As of this writing it seems we are on the verge of the 29th bear market in U.S. stocks since 1929. Not only that, we are seeing the first bear market in bonds in a half century. The bond market returns, by some measures, are the worst since 1842 (yes, that’s an 8). “This is not normal!” my brother tells me. He wants to go to cash until things “feel better.” Hold that thought.
Bear markets are defined in different ways, but one common definition of a bear market is a 20% decline from peak to trough. Since I’ve been an advisor, I’ve seen:
- Black Monday. On October 19, 1987, the Dow went down 22.6% in one day. That’s certainly not normal. It finished the day at 1,739. Today the Dow is around 32,000.

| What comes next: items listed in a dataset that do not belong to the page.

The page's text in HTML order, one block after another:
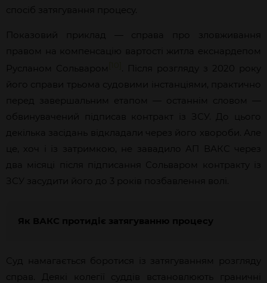
спосіб затягування процесу.
Показовий приклад — справа про зловживання
правом на компенсацію вартості житла екснардепом
Русланом Сольваром
. Після розгляду з 2020 року
його справи трьома судовими інстанціями, практично
перед завершальним етапом — останнім словом —
обвинувачений підписав контракт із ЗСУ. До цього
декілька засідань відкладали через його хвороби. Але
це, хоч і із затримкою, не завадило АП ВАКС через
два місяці після підписання Сольваром контракту із
ЗСУ засудити його до 3 років позбавлення волі.
Як ВАКС протидіє затягуванню процесу
Суд намагається боротися із затягуванням розгляду
справ. Деякі колегії суддів встановлюють граничні

- The Dotcom Bubble. Everyone was making a killing in dotcom stocks—until they didn’t. From March of 2000 to October 2002, the NASDAQ index lost a whopping 77%. Yikes! The index hit 1,114. That certainly is not normal. Today it is 11,535.
- The Subprime Housing Lending mess. High-risk mortgages, bundled up to “lessen the risk” did not do so. As a farmer friend told me, just because you have one sick cow, putting them together with a bunch of other sick cows, does not make it a better deal. When home prices fell, borrowers defaulted, and the entire financial system was hammered. That is not normal. On March 6, the Dow fell to 11,650.
Is this time normal? It doesn’t feel like it, does it? Yet, I’m reminded of what Sir John Templeton, one of the greatest investors of all time, said, “The four most expensive words in the English language are ‘This time it’s different.’”
It always feels different when you’re in the middle of a bear market. Fear that it may continue, and that the stock market will go to zero, would mean a total breakdown of the U.S and World economy. It is not impossible, I guess. Just as if it is not impossible that the sun will not rise tomorrow. If either of those happen, we have a lot more to worry about than our stock certificates.
So, I ask those wanting to go to cash in, when will you feel better? The common response is something like, “Well, you know, when things feel normal.”
“What has to happen for things to ‘feel normal’?”
“When the market is back up and doing well.”
They want to be in cash when the market is going up until they “feel better.” Logically, of course, that doesn’t make sense. But it isn’t about logic.
The best course of action is the one with the highest probability of success (sorry, there are no absolutes). That course, in my opinion, is to hold a well-allocated and diversified portfolio focused on accomplishing your long-term financial goals.
This time, I believe, is not different. Have a good plan and stay the course.